Sunday, December 25, 2016

That bitterness though...

I recently posted a blog about some of the struggles that I have been going through because of a cyst on my ovary.  I have learned, and am still learning, some valuable lessons from this experience on trust, fear, hearing God, listening for God...the list goes on.  But I want to share with you a lesson on bitterness.

I have struggled with bitterness...a lot.  I've shared before that I have had difficulties in my life - haven't we all - and I've shared that I've been hurt by people - again...not uncommon, who hasn't experienced pain at the actions or words of another person, whether it was intentional or not?  My childhood was difficult and bitterness was rooted in my life at an early age.  It has taken me a long time to get away from the thinking of "why me?" or "why not me?".
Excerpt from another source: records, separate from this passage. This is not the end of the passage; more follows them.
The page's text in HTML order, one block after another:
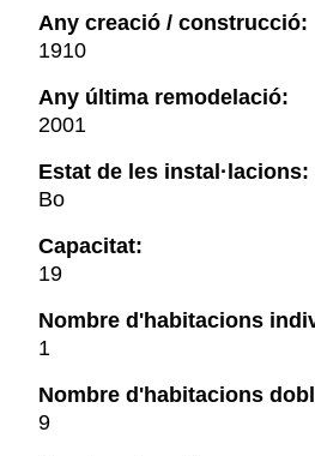
Any creació / construcció:
1910
Any última remodelació:
2001
Estat de les instal·lacions:
Bo
Capacitat:
19
Nombre d'habitacions
1
Nombre d'habitacions
9
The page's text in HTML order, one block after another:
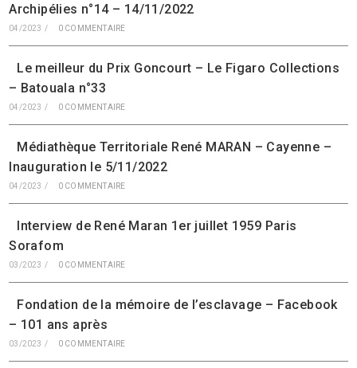
Archipélies n°14 – 14/11/2022
04/2023 / 0 COMMENTAIRE
Le meilleur du Prix Goncourt – Le Figaro Collections
– Batouala n°33
04/2023 / 0 COMMENTAIRE
Médiathèque Territoriale René MARAN – Cayenne –
Inauguration le 5/11/2022
04/2023 / 0 COMMENTAIRE
Interview de René Maran 1er juillet 1959 Paris
Sorafom
03/2023 / 0 COMMENTAIRE
Fondation de la mémoire de l’esclavage – Facebook
– 101 ans après
03/2023 / 0 COMMENTAIRE
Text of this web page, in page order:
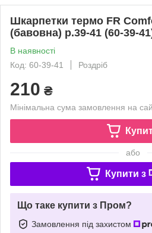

Why does she get that and I don't?  Why did that have to happen to me?  Those type of thoughts are never productive.  Every single human has them at some point...but I let these thoughts have free reign in my mind and emotions for quite some time.  Breaking the pattern and habit of those thoughts, to bring the focus of my thoughts around to the things in my life that I can be thankful for has taken lot's of work with God. 

I already shared that, when I found out about the cyst, I had a conversation with God about how this entire situation would be so different if I was married and already had children... I told Him that I don't understand why that hasn't happened yet... I want, very much to have a family, and He knows that.  Two days after I found out about the cyst... I was preparing to leave the house, I suddenly had this flash of anger and hurt feelings and I told God "I don't want to see a bunch of pregnant women today... I don't want to see one person post on Facebook that they just found out they are pregnant... and I don't want to see a bunch of people with babies either... ok?"
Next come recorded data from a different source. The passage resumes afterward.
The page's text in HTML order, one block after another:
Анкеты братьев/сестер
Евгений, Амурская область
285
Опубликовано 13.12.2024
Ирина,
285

You know what He said to me?  He said "I want you to pray for women who are trying to get pregnant"  Like... what?  Seriously, He said that to me... when I was in the middle of crying because I was afraid I was about to lose the ability to become pregnant myself.  Who does that???  I stopped and told Him... "I don't want to do that God.  That's not fair... that I should have to pray for other women to have the very thing that I want...and may be losing!"  and then I said... "ok... but I need you to help me,"

I got the idea to go to Facebook and post asking if any women were trying to get pregnant and wanted prayer...to message me.  So, before I left the house, I did that.  Within a couple of days I had a list of 15 women...and I started praying for them every night.  The first few days - I will admit - were hard.  Very little in me wanted to do this...except that I *knew* God was asking me to do it..and I wanted to obey.  A few days into it... I was praying and God told me a specific woman was going to be pregnant within that month...and I felt like even that same week.  I wrote it down, and I anxiously waited to hear the news... That same woman announced her pregnancy on Thanksgiving!!!  The excitement of waiting for her announcement sort of made me forget that nagging jealous feeling... it turned to joy and expectation instead.

Out of this... something amazing has happened.  An area where I have, with pretty valid reasons, struggled with bitterness... is now an area where I am excited to pray for others to see breakthrough.  Where I have struggled so much with jealousy and great sadness...  I'm not struggling anymore.  To me...that's a pretty amazing breakthrough!  That, my friends, is beauty for ashes...joy for mourning!!!

I think this act of praying for others to have the very thing I have lost, and have feared I am losing forever, has broken something off of me...at least in that specific area.  It's broken off this thought that - if she gets what I want...then there may not be enough left for me to have it as well.  You know that thought?  It gets buried down in there sometimes and I don't even think I was consciously aware that I was thinking it...but really that's what I think is going on when someone has or gets something we ourselves want and, instead of feeling joyful for them, we feel jealous and hurt.  Why would someone else's blessing make me feel somehow "less than" unless I have this broken belief in me that there isn't enough for both of us...

I am excited at this lesson because that ugly little jealous, hurt feeling is something I have wanted to be free from for a long time.  I'm not saying this is a method that will rid me of that in every area of my life, but choosing to pray for someone to be blessed surely doesn't leave much room for jealousy and sadness when their blessing comes! 

The desire of my heart is to pour out on others the love that God has poured into me...and I don't want the pouring out to be clogged up with things like jealousy and rejection.  I understand how those things got so deeply rooted into me... but now it's time for them to be gone for good!  There is no limit to the blessings that God can, and will, pour out onto us.  He enjoys surprising us with blessings in a way that leave us in awe of His power and love for us...and I want to be more intentional about partnering with Him in that and seeking ways that I can be a blessing to others.  God, please help me to always remember that there is enough for everyone... for her and for me... and that her blessing doesn't, in any way, diminish what you have for me!!!